子宮内にカテーテルを入れ生理食塩水を注入して、卵管の通り具合を調べます。
痛みを伴いますが、検査は1〜2分と短時間で終わります。
検査後に少し出血をしますが、この出血は問題ありません。
卵管造影希望の方は、他院に紹介となります。
4.エコー検査
診察の時に一番多く行う検査です。内診台で、膣の壁に入れるエコーの機械を用います。
エコーでは卵胞の大きさを測り、排卵のタイミングを合わせます。
また子宮内膜は、排卵近くなると厚くなるので(通常8mm以上)、エコーで厚さを測定し、着床に適しているか調べます。
5.性交検査(ヒューテナーテストまたはフーナーテスト)
排卵日前後に行なう検査です。前日夜、または当日朝に夫婦生活をして来院して頂きます。
内診台で頸管粘液(子宮の入り口のおりもの)を少し採取し、顕微鏡で調べます。
正常な場合、多くの運動している精子が見られます。精子があまり見られない場合、元々精子が少ないか、女性側の粘液状態が精子を受け入れる態勢にうまく変化していない場合が考えられます。
ただし、一回では正しく判断ができない場合があります。この検査で問題がある場合には、人工授精が勧められます。
6.子宮内フローラ検査
子宮内を専用採取器具を用いて検査し、痛みはほとんどなく数分で終わります。採取した検体に含まれる細菌のDNA配列を一度に分析し、子宮内の菌環境(子宮内フローラ)を調べることで、受精胚を子宮内へ移植する環境として適切かどうか調べます。

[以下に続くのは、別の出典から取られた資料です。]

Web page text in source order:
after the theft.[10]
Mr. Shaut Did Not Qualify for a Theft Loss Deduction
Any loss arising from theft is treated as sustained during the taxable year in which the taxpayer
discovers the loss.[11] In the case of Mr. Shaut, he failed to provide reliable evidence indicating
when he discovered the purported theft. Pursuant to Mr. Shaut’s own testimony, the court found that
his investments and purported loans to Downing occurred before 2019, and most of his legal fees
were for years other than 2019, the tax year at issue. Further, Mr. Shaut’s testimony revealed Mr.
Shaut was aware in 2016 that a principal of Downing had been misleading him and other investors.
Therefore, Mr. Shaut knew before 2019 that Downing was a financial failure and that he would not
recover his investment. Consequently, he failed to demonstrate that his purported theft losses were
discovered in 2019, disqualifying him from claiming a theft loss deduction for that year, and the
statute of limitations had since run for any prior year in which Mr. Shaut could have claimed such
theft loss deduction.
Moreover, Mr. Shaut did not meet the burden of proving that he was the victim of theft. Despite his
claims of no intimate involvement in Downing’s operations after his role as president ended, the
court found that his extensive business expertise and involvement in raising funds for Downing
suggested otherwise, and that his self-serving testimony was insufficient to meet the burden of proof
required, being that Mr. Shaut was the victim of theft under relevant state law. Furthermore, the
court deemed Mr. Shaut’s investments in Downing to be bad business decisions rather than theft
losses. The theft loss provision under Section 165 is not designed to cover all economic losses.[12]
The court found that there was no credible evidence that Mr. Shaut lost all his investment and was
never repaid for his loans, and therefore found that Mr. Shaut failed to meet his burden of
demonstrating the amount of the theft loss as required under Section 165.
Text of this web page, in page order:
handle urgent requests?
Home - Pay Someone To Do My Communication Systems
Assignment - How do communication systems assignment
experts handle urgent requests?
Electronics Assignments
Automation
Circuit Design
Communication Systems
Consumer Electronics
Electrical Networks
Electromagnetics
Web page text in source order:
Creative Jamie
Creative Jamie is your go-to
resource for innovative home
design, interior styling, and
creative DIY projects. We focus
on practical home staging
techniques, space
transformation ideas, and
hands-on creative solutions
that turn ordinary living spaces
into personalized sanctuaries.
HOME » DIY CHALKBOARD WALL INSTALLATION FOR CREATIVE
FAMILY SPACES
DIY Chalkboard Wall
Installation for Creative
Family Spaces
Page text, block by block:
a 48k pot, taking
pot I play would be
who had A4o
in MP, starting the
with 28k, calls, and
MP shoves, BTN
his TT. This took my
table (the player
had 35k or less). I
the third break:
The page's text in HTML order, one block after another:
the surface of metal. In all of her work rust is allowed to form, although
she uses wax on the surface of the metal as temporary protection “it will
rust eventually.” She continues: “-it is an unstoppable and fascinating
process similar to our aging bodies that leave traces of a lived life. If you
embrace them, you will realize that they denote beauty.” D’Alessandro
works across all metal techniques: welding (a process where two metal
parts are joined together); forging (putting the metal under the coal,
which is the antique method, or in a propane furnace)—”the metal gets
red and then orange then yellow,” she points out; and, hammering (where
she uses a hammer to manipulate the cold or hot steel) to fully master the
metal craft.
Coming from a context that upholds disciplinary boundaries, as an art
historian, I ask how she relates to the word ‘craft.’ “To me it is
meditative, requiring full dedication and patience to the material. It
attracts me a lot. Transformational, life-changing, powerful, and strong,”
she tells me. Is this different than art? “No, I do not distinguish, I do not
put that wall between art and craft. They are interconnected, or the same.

膣・子宮内フローラの乱れによる流産の原因になっているという報告があり、状態を整えてあげてから胚移植を実施することで流産の可能性を低くでき、状態が良いときに胚移植を実施することで、着床の成功率を高くできる可能性があります。
7.ERA(子宮内膜着床能検査)
子宮内膜には胚の着床に最適な時期(着床の窓)があり、一定のサイクルで胚を受け入
れるための準備を行います。
胚にとって最も着床しやすい子宮内膜環境が整う時期は、「着床の窓」と呼ばれます。
ERA検査でご自身の「着床の窓」を調べることにより、着床率が最も高まる胚移植の タイミングを知ることができます。
検査方法は、通常の移植のタイミングで子宮内に細い管のようなものを挿入し、子宮内 膜の一部を採取し遺伝子の発現パターンからあなたの子宮内膜の状態がどの時期にある かを特定します。
一度の検体採取のみで下記2つの検査を含めた3つの検査を受けることもできます。
EMMA(子宮内膜マイクロバイオーム検査)
子宮内の細菌の割合を調べるベクトバチルスが90%以上あるかどうかを調べる検査です。
ALICE(感染性慢性子宮内膜炎検査)
子宮内に慢性子宮内膜炎に関連する10種類の病原菌がいるかどうかを調べる検査です。
8.その他
クラミジア検査、抗精子抗体(採血)など。